I think at times, well he wanted a relationship, just not with me.  But then, did he want one with her, really?  If he did, why did he do what he did, knowing it would kill it.  And if it wasn’t dead, then spending January with me, certainly didn’t help breathe life back into it.  It’s not my problem any longer though.  I look so forward to loving a man who knows what he wants, and who doesn’t engage in self-destructive behaviors constantly.  There is another side of life, and I intend to experience it fully. 🙂

Lovely to have slept a good night’s sleep last night.  Today is supposed to be warm, at least warm enough to go to the cove for lunch.  It’s been so long, I am looking forward to it.
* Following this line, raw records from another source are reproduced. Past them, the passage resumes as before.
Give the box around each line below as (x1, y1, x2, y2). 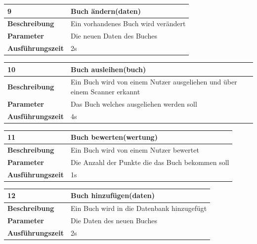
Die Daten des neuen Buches (71, 215, 157, 226)
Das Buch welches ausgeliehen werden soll (71, 98, 197, 109)
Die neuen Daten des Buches (71, 31, 157, 41)
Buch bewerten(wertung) (71, 132, 158, 142)
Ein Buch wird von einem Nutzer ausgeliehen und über (71, 77, 237, 87)
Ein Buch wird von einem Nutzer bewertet (71, 145, 199, 155)
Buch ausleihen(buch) (71, 64, 146, 74)
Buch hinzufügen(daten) (71, 190, 155, 201)
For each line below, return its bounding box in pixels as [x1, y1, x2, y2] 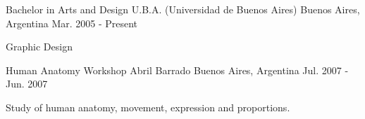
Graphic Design [6, 39, 73, 54]
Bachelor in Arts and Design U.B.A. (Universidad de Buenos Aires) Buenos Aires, [6, 2, 360, 16]
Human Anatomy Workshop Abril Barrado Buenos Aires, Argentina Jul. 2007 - [6, 62, 349, 77]
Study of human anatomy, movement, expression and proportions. [6, 99, 290, 114]
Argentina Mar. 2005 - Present [6, 15, 138, 30]
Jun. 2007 [6, 76, 48, 91]
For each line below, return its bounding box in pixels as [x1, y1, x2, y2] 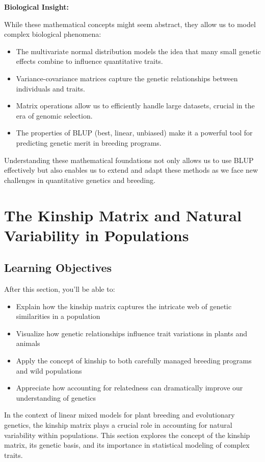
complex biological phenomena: [4, 29, 101, 39]
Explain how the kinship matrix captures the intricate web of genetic [16, 301, 232, 311]
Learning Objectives [4, 260, 112, 275]
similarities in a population [16, 311, 100, 321]
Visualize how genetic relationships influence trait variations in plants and [16, 328, 247, 338]
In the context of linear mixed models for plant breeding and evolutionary [4, 409, 235, 420]
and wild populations [16, 365, 82, 376]
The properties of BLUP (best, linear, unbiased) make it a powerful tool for [16, 127, 253, 138]
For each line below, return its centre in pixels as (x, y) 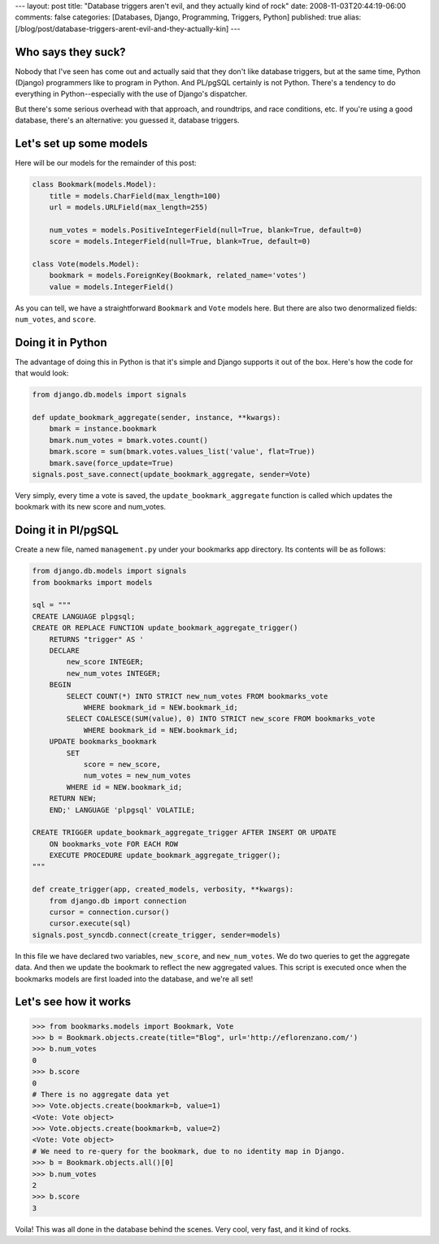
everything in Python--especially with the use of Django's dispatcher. (131, 94)
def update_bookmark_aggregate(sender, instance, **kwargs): (156, 418)
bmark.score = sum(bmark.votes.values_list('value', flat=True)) (182, 452)
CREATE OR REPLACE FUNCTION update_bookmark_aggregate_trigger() (165, 628)
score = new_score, (122, 764)
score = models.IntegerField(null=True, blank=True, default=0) (180, 241)
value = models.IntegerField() (111, 287)
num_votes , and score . (56, 319)
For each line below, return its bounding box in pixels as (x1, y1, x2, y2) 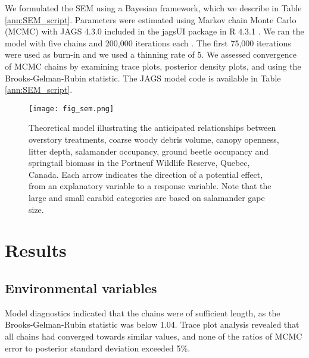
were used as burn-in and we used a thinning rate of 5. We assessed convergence (5, 48, 296, 61)
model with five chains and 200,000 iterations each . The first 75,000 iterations (5, 36, 291, 49)
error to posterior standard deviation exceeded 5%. (5, 341, 191, 354)
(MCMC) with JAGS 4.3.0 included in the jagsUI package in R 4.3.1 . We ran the (5, 25, 304, 37)
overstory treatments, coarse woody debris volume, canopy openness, (29, 133, 279, 145)
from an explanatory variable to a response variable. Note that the (29, 180, 271, 192)
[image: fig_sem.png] (29, 104, 114, 113)
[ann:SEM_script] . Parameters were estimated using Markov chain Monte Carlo (5, 13, 296, 26)
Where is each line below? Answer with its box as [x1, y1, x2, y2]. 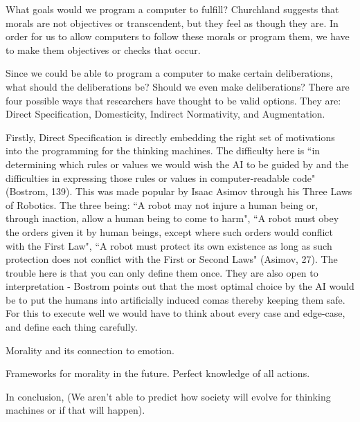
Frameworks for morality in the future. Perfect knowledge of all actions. [6, 366, 310, 380]
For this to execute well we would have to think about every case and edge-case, [6, 306, 345, 320]
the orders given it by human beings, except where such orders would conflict [6, 224, 333, 239]
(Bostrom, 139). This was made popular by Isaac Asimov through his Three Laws [6, 184, 352, 199]
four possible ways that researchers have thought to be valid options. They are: [6, 93, 341, 107]
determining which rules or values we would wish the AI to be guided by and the [6, 156, 349, 171]
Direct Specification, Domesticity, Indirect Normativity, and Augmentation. [6, 107, 325, 121]
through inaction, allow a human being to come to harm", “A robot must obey [6, 211, 339, 226]
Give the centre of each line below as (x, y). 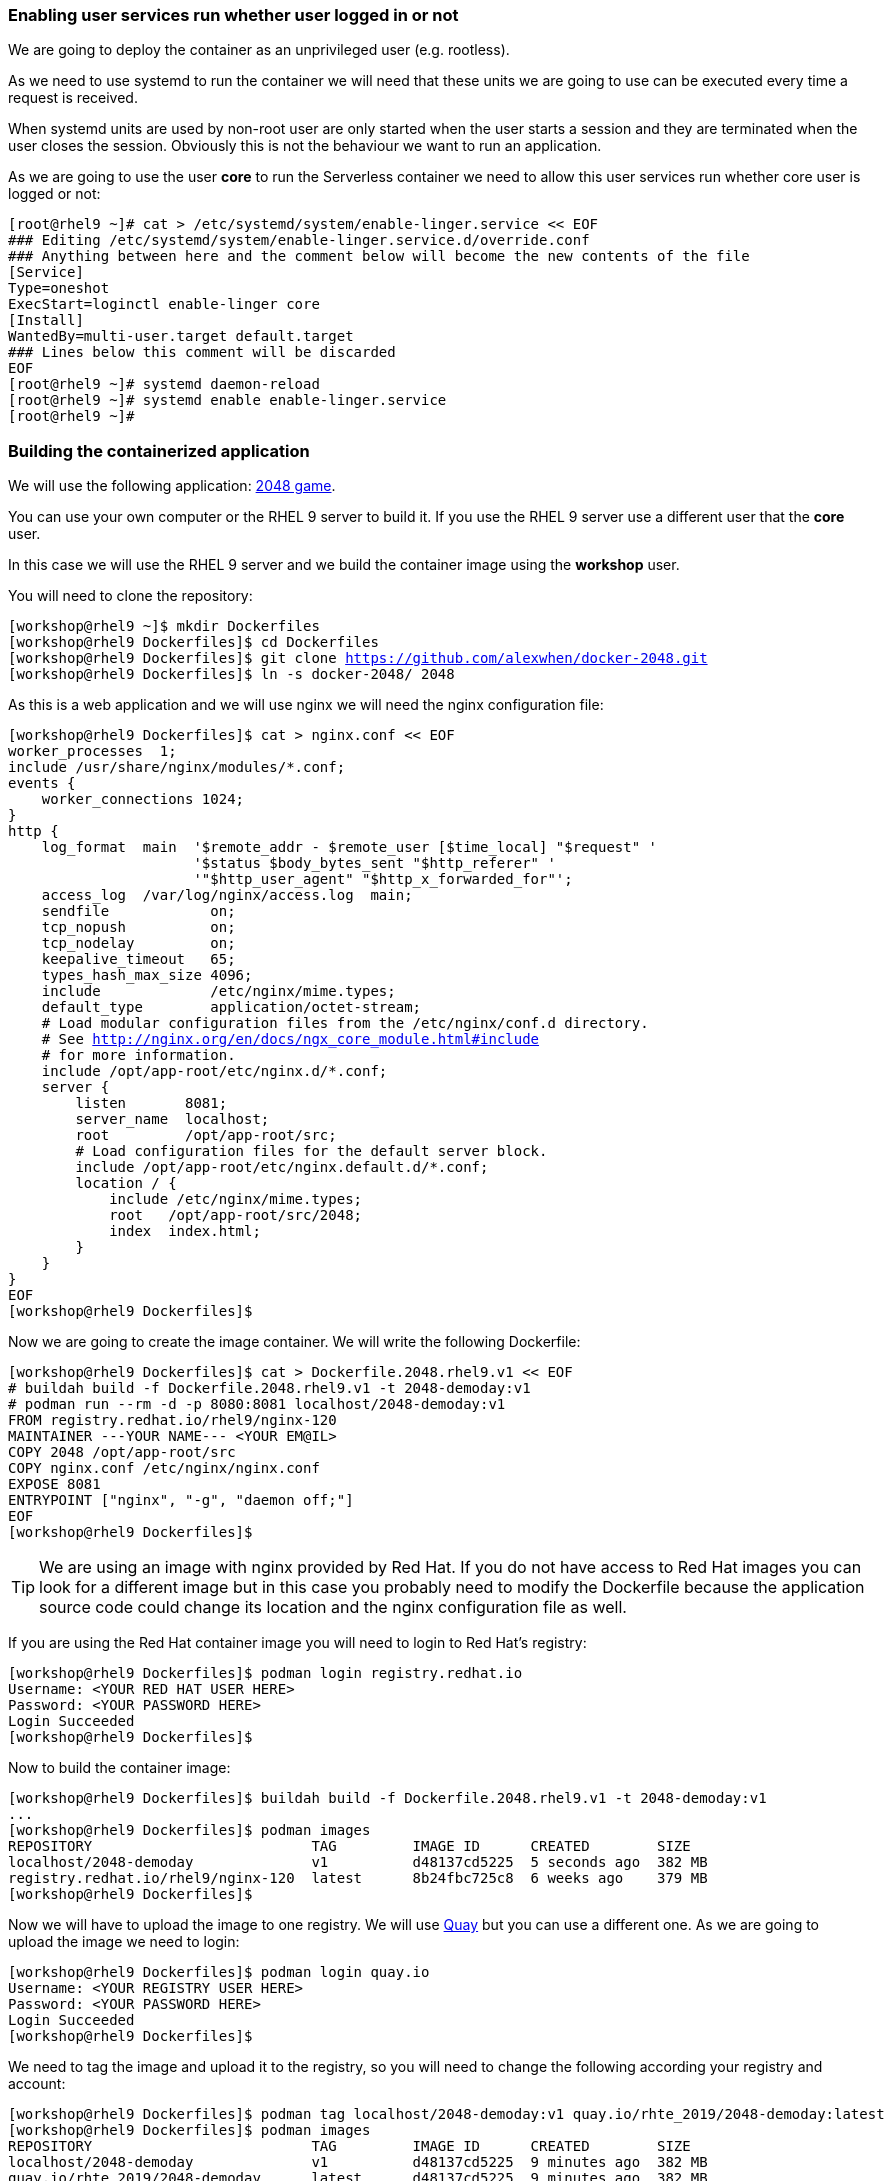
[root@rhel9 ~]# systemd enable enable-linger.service (227, 400)
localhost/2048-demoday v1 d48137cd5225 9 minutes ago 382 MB (358, 2162)
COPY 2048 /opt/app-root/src (122, 1452)
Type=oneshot (59, 288)
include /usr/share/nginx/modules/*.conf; (177, 767)
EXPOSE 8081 (54, 1484)
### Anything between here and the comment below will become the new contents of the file (379, 256)
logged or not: (54, 194)
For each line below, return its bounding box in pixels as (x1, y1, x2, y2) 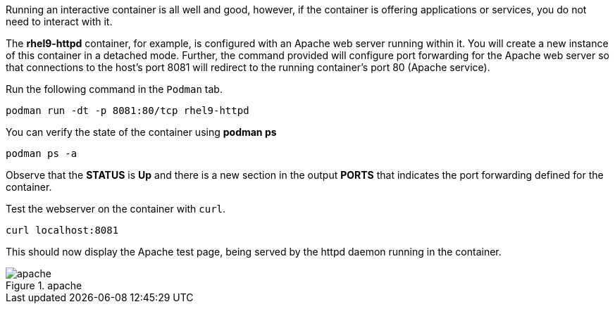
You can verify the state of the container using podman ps (6, 126, 277, 138)
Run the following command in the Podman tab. (6, 83, 223, 95)
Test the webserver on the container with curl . (6, 203, 226, 215)
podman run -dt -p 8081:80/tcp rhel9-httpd (6, 105, 249, 116)
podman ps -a (6, 148, 77, 159)
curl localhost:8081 (6, 225, 119, 236)
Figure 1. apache (6, 279, 82, 291)
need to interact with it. (6, 15, 113, 27)
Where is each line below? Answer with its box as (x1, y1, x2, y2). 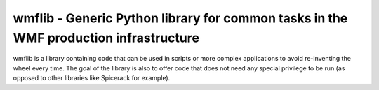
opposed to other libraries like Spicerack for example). (13, 74, 171, 82)
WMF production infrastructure (13, 30, 200, 45)
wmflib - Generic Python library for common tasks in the (13, 10, 348, 26)
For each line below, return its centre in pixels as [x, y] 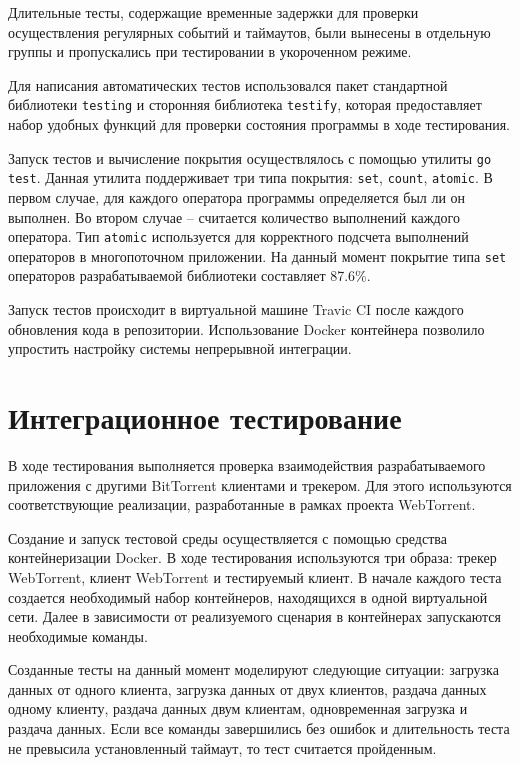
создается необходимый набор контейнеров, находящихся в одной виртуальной [248, 596]
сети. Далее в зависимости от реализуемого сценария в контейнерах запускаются [254, 616]
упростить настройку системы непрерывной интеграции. [180, 348]
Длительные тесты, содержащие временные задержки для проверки [213, 12]
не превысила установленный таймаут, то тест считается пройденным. [222, 747]
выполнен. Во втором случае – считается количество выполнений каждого [234, 216]
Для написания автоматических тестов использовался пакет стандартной [228, 84]
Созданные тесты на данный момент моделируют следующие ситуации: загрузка [253, 669]
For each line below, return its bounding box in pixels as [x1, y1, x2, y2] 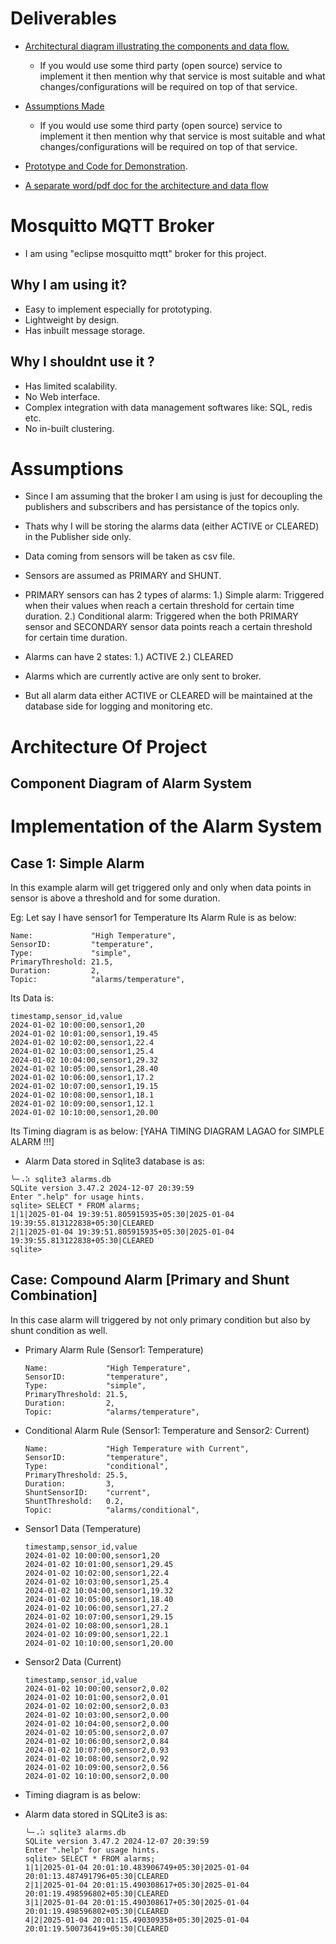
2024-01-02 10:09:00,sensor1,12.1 [10, 1099, 155, 1109]
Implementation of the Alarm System [10, 815, 323, 838]
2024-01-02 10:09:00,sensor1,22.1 [24, 1629, 169, 1639]
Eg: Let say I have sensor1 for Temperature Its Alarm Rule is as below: [10, 912, 297, 924]
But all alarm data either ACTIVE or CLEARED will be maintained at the [24, 690, 313, 702]
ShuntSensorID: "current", [24, 1487, 152, 1497]
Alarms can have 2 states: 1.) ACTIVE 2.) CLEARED [24, 651, 234, 663]
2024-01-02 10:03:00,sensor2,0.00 [24, 1710, 169, 1720]
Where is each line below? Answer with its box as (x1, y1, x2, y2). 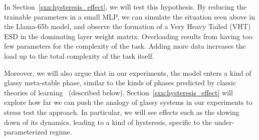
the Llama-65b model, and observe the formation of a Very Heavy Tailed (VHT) (4, 21, 251, 32)
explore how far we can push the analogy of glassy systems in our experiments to (4, 97, 252, 107)
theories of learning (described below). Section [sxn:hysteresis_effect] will (4, 87, 233, 97)
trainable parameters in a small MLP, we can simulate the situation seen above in (4, 11, 255, 22)
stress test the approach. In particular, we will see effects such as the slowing (4, 106, 239, 117)
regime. (50, 126, 72, 137)
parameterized (4, 126, 48, 137)
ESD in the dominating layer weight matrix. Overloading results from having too (4, 31, 252, 41)
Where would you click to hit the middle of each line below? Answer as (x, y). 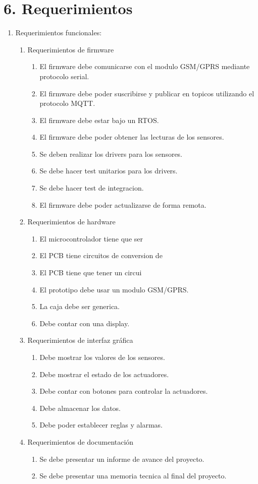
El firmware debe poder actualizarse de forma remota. (123, 204)
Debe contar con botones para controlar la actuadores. (124, 391)
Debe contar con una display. (85, 323)
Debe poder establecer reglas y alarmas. (101, 425)
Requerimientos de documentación (81, 441)
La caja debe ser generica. (80, 306)
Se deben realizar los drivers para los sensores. (111, 154)
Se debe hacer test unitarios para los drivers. (109, 171)
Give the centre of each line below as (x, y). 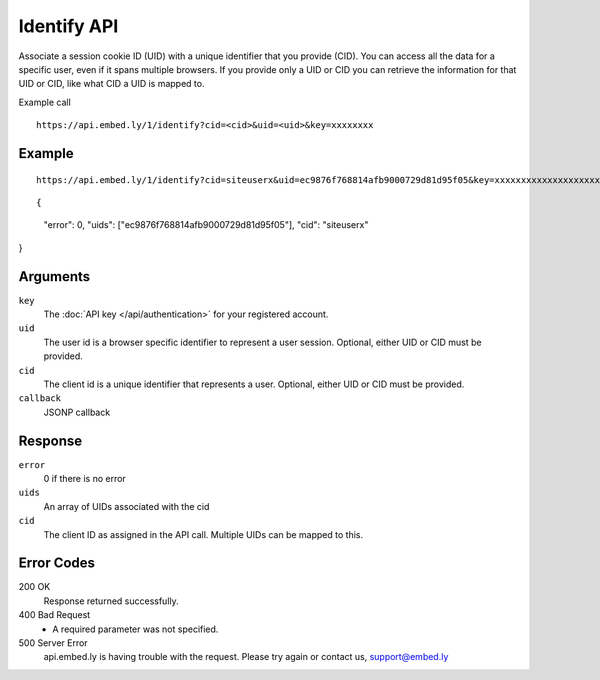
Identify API (68, 26)
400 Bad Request (54, 615)
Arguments (54, 276)
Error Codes (56, 563)
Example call (45, 102)
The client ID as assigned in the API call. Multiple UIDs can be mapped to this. (203, 534)
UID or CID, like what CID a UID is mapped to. (111, 84)
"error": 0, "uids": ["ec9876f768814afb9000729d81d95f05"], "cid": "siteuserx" (206, 225)
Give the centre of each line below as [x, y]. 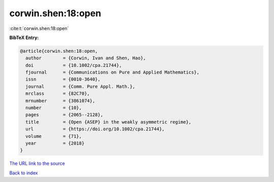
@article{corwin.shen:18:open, [59, 51]
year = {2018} [55, 143]
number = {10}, [54, 108]
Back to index [24, 173]
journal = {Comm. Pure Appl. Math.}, [80, 86]
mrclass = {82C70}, [58, 94]
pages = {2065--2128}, [64, 115]
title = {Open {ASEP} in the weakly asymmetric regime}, [109, 122]
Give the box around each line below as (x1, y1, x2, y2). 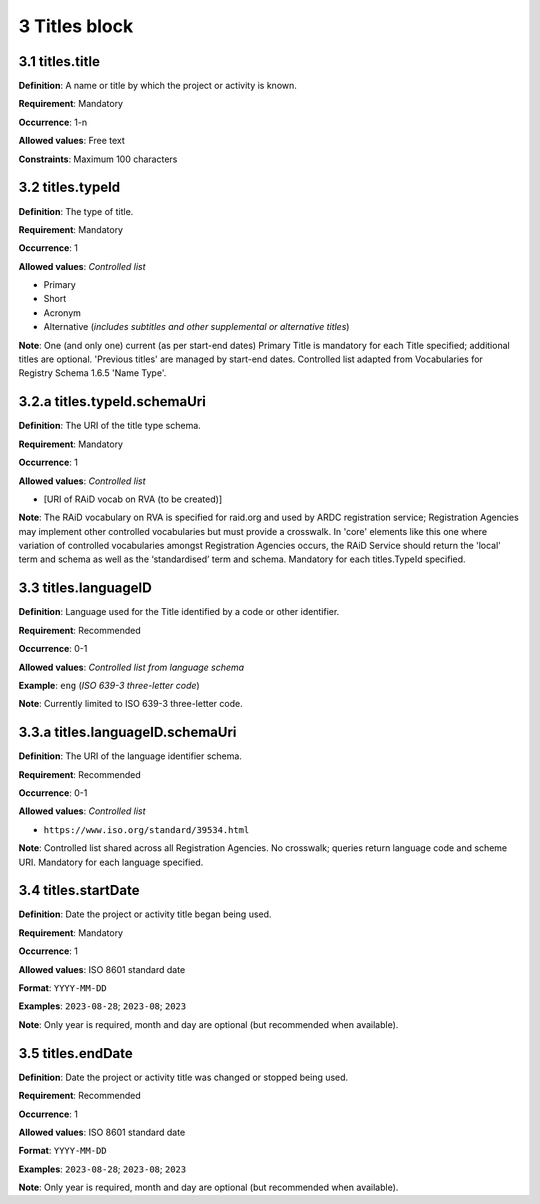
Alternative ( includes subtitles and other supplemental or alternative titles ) (43, 321, 350, 333)
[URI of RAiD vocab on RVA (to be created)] (43, 493, 223, 505)
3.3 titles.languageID (18, 580, 152, 597)
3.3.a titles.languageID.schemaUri (18, 724, 237, 741)
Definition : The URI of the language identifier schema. (18, 750, 242, 762)
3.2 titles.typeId (18, 179, 121, 196)
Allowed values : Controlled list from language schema (18, 661, 245, 673)
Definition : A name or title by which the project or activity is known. (18, 80, 297, 92)

Off for my 2nd cup of coffee…..Love and light, all.

 

The Physics of the Quest

physics of the quest

I love Liz Gilbert.  I first read Eat Pray Love years ago, during my divorce.  It was one of those things that I needed that the Universe put in my path.  This quote is from the end of it.

I did this, then.  I left EVERYTHING that was familiar and comforting.  A 40 year relationship, my house of 30 years, my job of 30 years, my son……I left it all.  I knew everyone I met was a teacher and I gleaned as much knowledge as I could from them all.

(Just to be clear… I moved a mile away from my son, who has now lived with me for the past 7 or 8 years. I did not abandon him,)

I’ve done it again, recently, though nowhere near as profoundly.

The truth has been revealed to me, once again, that’s for sure.  It always makes itself known, one way or the other.

Here’s to continuing the Quest.

 

Changes

changes

Feeling a little introspective this morning.  The confusion I wrote about a few days ago still exists.  At times it doesn’t bother me, at times I’m sick of it.  At times I want to just move away from it toward something simple.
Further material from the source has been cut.